Hongkong versinkt immer mehr in Gewalt

Hongkong kommt nicht zur Ruhe. Nach schweren nächtlichen Zusammenstößen zwischen der Polizei und Demonstranten kam es auch am Montag erneut zu Unruhen. Die Polizei ging mit Tränengas und Schlagstöcken gegen Kundgebungsteilnehmer vor. Radikale Aktivisten hatten im Stadtviertel Tsim Sha Tsui in Kowloon neue Straßenbarrikaden gebaut und mit Steinen geworfen. Es gab wieder Festnahmen.

Hunderte Studenten verschanzten sich nach Angaben des öffentlichen Rundfunks RTHK mit Brandsätzen und selbst gebauten Waffen weiter in der Polytechnischen Universität, wo es in der Nacht zu schweren Auseinandersetzungen gekommen war. Nach Vermittlungsbemühungen der Hochschulleitung hätten rund 70 bis 100 Studenten versucht, die Universität zu verlassen, seien aber wieder in das Gebäude geflüchtet, weil die Polizei Tränengas gegen sie eingesetzt habe, berichtete die Studentenvereinigung.
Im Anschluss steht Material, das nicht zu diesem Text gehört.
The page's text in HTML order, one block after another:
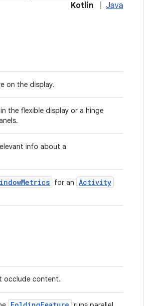
Kotlin Java
on the display.
the flexible display or a hinge
info about a
for an Activity
occlude content.
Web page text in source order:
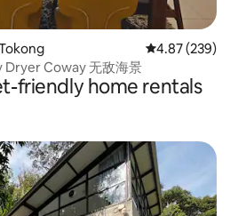
4.87 out of 5
4.87 (239)
Dryer Coway 无敌海景
friendly home rentals
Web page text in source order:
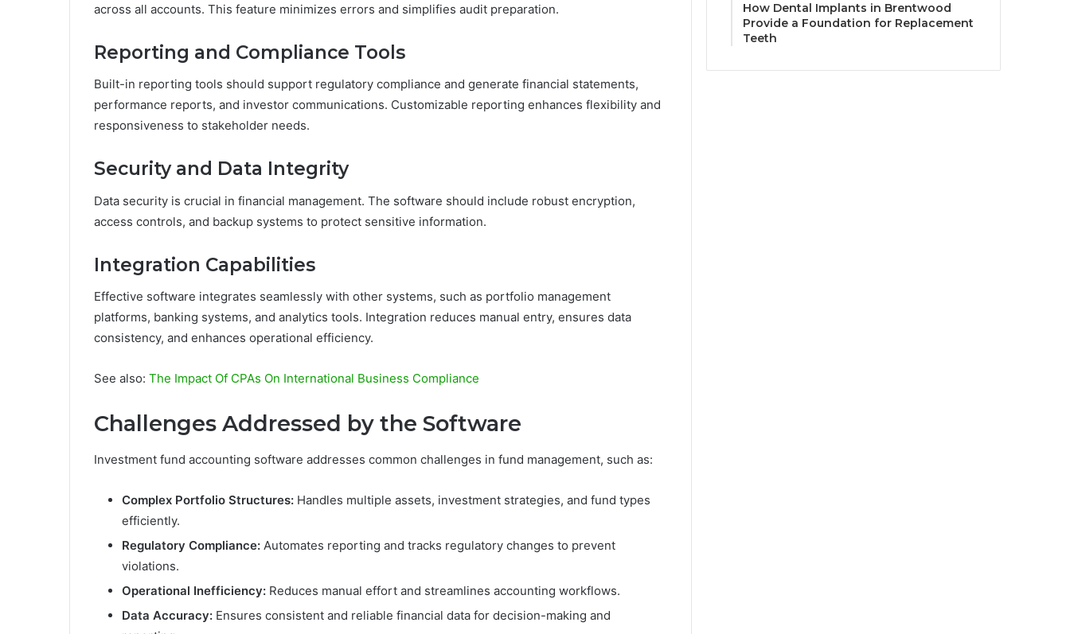
across all accounts. This feature minimizes errors and simplifies audit preparation.
Reporting and Compliance Tools
Built-in reporting tools should support regulatory compliance and generate financial statements,
performance reports, and investor communications. Customizable reporting enhances flexibility and
responsiveness to stakeholder needs.
Security and Data Integrity
Data security is crucial in financial management. The software should include robust encryption,
access controls, and backup systems to protect sensitive information.
Integration Capabilities
Effective software integrates seamlessly with other systems, such as portfolio management
platforms, banking systems, and analytics tools. Integration reduces manual entry, ensures data
consistency, and enhances operational efficiency.
See also: The Impact Of CPAs On International Business Compliance
Challenges Addressed by the Software
Investment fund accounting software addresses common challenges in fund management, such as:
Complex Portfolio Structures: Handles multiple assets, investment strategies, and fund types
efficiently.
Regulatory Compliance: Automates reporting and tracks regulatory changes to prevent
violations.
Operational Inefficiency: Reduces manual effort and streamlines accounting workflows.
Data Accuracy: Ensures consistent and reliable financial data for decision-making and
How Dental Implants in Brentwood
Provide a Foundation for Replacement
Teeth
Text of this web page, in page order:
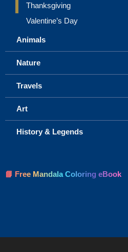
Thanksgiving
Valentine’s Day
Animals
Nature
Travels
Art
History & Legends
📘 Free Mandala Coloring eBook
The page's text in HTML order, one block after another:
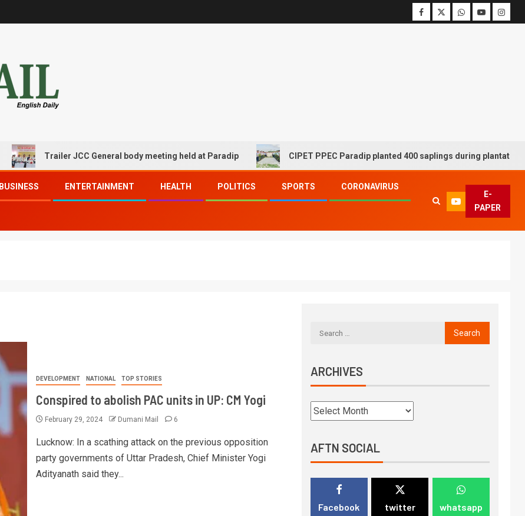
Trailer JCC General body meeting held at Paradip CIPET PPEC Paradip planted 400 saplings during plantation drive
BUSINESS ENTERTAINMENT HEALTH POLITICS SPORTS CORONAVIRUS
E-
PAPER
DEVELOPMENT NATIONAL TOP STORIES
Conspired to abolish PAC units in UP: CM Yogi
February 29, 2024 Dumani Mail 6
Lucknow: In a scathing attack on the previous opposition
party governments of Uttar Pradesh, Chief Minister Yogi
Adityanath said they...
ARCHIVES
AFTN SOCIAL
Facebook twitter whatsapp

Die Polizei errichtete Absperrungen rund um den Komplex und schlug mehrere Ausbruchsversuche mit Gummigeschoßen und Tränengas zurück. Einige Demonstranten wurden von Beamten zu Boden gerissen und mit vorgehaltener Waffe festgenommen.

Auch aus anderen Teilen der ehemaligen britischen Kolonie wurde neue Gewalt gemeldet. Im Geschäftsbezirk Nathan Road kam es zu Zusammenstößen, Läden blieben geschlossen. Dem Sender RTHK zufolge wurden zahlreiche Personen in der Nähe der Universität festgenommen. Die Polizei feuerte nach eigener Darstellung drei Warnschüsse mit scharfer Munition ab, als sie bei der versuchten Festnahme einer Frau angegriffen worden sei. Die Frau sei entkommen. Einige Demonstranten zogen sich nach Zusammenstößen bis auf die Unterwäsche aus, nachdem sie von einem Wasserwerfer durchnässt worden waren, dessen Wasser Augenzeugen zufolge ein Reizmittel enthielt.

In einer überraschenden Wende verwarf unterdessen ein Gericht in Hongkong das derzeitige Vermummungsverbot als verfassungswidrig. Das Anfang Oktober in einem Rückgriff auf koloniales Notstandsrecht verhängte Verbot von Maskierungen verstoße gegen das Grundgesetz der chinesischen Sonderverwaltungsregion, befand das Gericht. Die Beschränkungen der Persönlichkeitsrechte gingen weiter als notwendig.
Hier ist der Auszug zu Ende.